[GOAL OF THE EXERCISE]
Below are the records; print exactly the lines from the one with "Click Add 007" through the last, both included, and leave the pictures out.

Stored items
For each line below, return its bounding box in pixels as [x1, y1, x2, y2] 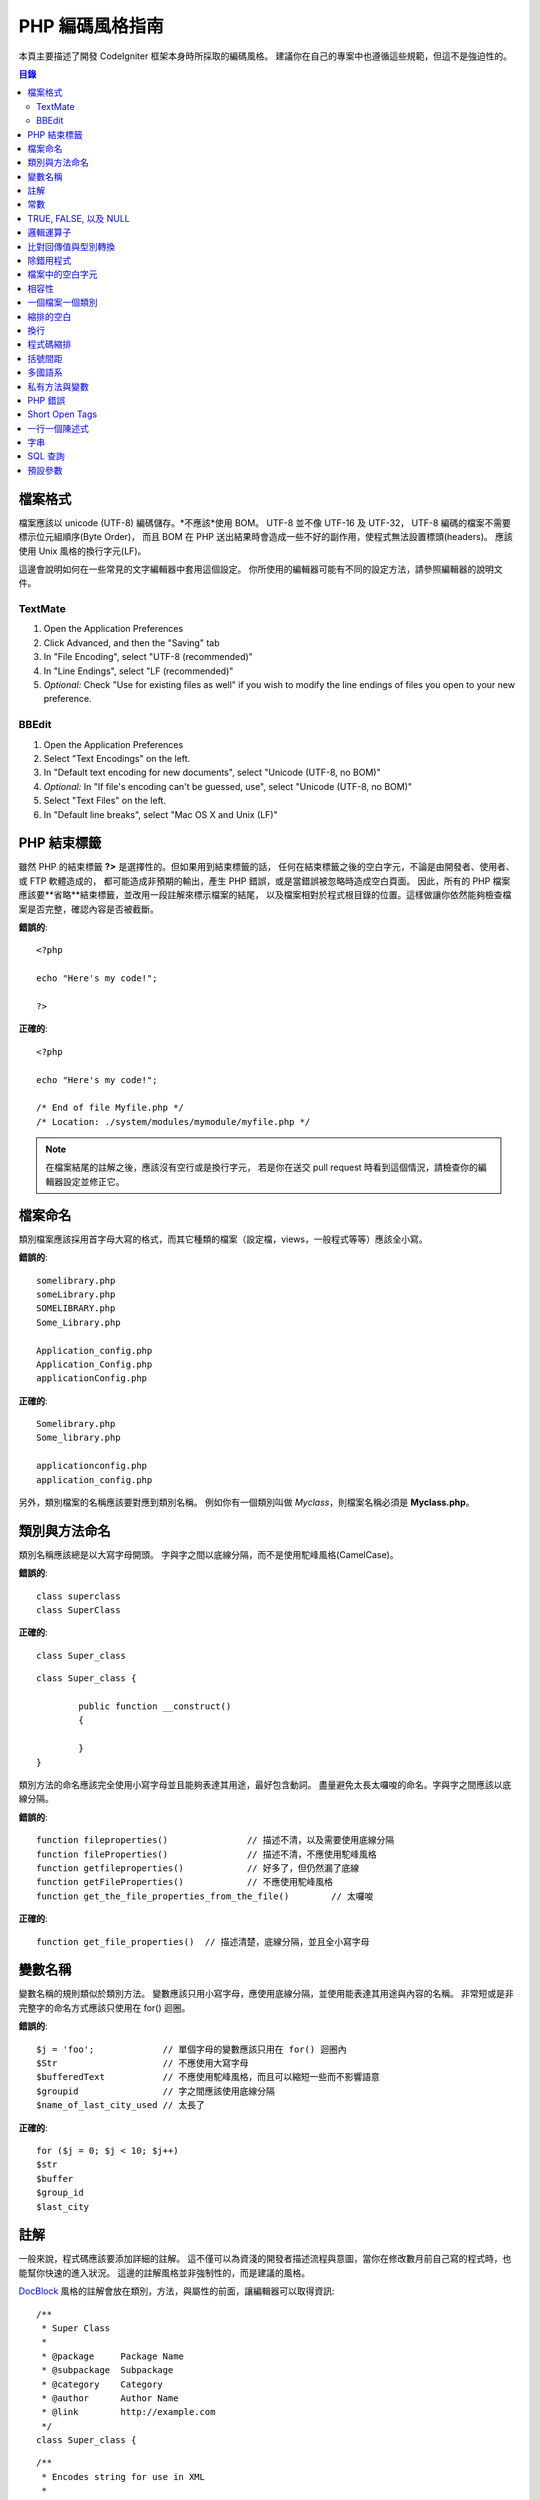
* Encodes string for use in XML [41, 2471, 205, 2482]
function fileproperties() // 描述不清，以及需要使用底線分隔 [36, 1835, 395, 1846]
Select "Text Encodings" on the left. [43, 752, 191, 764]
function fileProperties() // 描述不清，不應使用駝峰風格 [36, 1848, 377, 1860]
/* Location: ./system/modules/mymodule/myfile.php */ [36, 1116, 311, 1127]
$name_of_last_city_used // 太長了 [36, 2100, 205, 2111]
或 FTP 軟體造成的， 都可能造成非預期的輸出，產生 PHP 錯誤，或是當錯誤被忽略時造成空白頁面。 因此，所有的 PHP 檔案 [18, 875, 511, 887]
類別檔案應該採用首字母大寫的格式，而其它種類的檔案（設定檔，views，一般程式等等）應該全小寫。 [18, 1233, 429, 1245]
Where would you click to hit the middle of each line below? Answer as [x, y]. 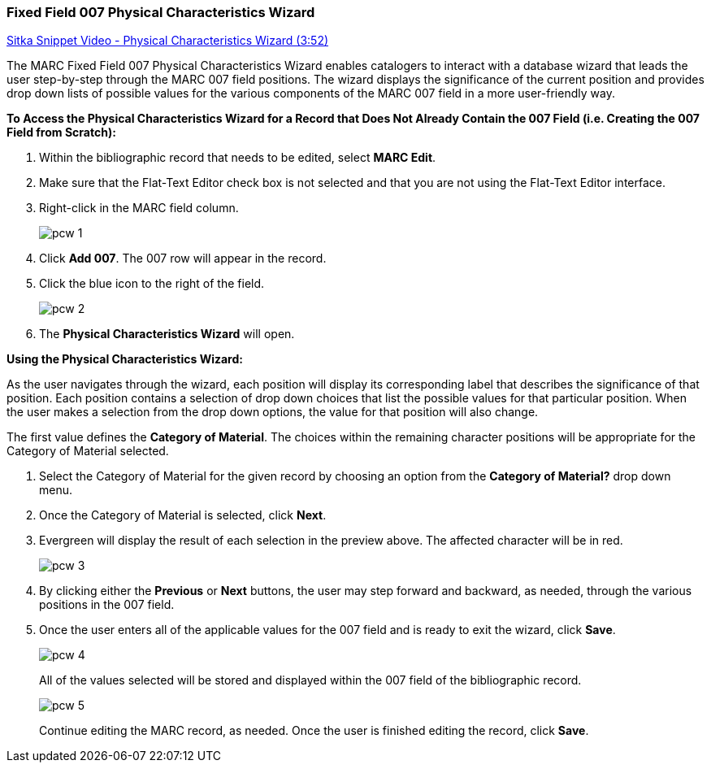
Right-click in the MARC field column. [139, 208]
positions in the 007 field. [107, 605]
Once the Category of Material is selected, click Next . [183, 515]
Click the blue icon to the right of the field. [152, 284]
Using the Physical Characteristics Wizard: [125, 359]
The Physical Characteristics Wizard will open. [167, 334]
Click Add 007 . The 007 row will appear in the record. [183, 259]
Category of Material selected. [88, 451]
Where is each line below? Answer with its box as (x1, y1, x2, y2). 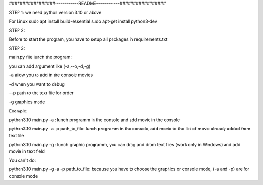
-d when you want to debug (9, 81, 65, 87)
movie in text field (9, 148, 45, 154)
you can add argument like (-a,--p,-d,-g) (9, 63, 91, 69)
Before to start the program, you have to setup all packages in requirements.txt (9, 37, 168, 42)
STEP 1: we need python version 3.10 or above (9, 10, 102, 16)
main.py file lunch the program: (9, 54, 72, 60)
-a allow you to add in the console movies (9, 72, 93, 78)
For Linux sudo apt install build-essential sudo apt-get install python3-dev (9, 18, 158, 24)

[WRITTEN SOLUTION]
Click Add 007 . The 007 row will appear in the record. [183, 259]
Category of Material selected. [88, 451]
Where is each line below? Answer with its box as (x1, y1, x2, y2). 
-d when you want to debug (9, 81, 65, 87)
movie in text field (9, 148, 45, 154)
you can add argument like (-a,--p,-d,-g) (9, 63, 91, 69)
Before to start the program, you have to setup all packages in requirements.txt (9, 37, 168, 42)
STEP 1: we need python version 3.10 or above (9, 10, 102, 16)
main.py file lunch the program: (9, 54, 72, 60)
-a allow you to add in the console movies (9, 72, 93, 78)
For Linux sudo apt install build-essential sudo apt-get install python3-dev (9, 18, 158, 24)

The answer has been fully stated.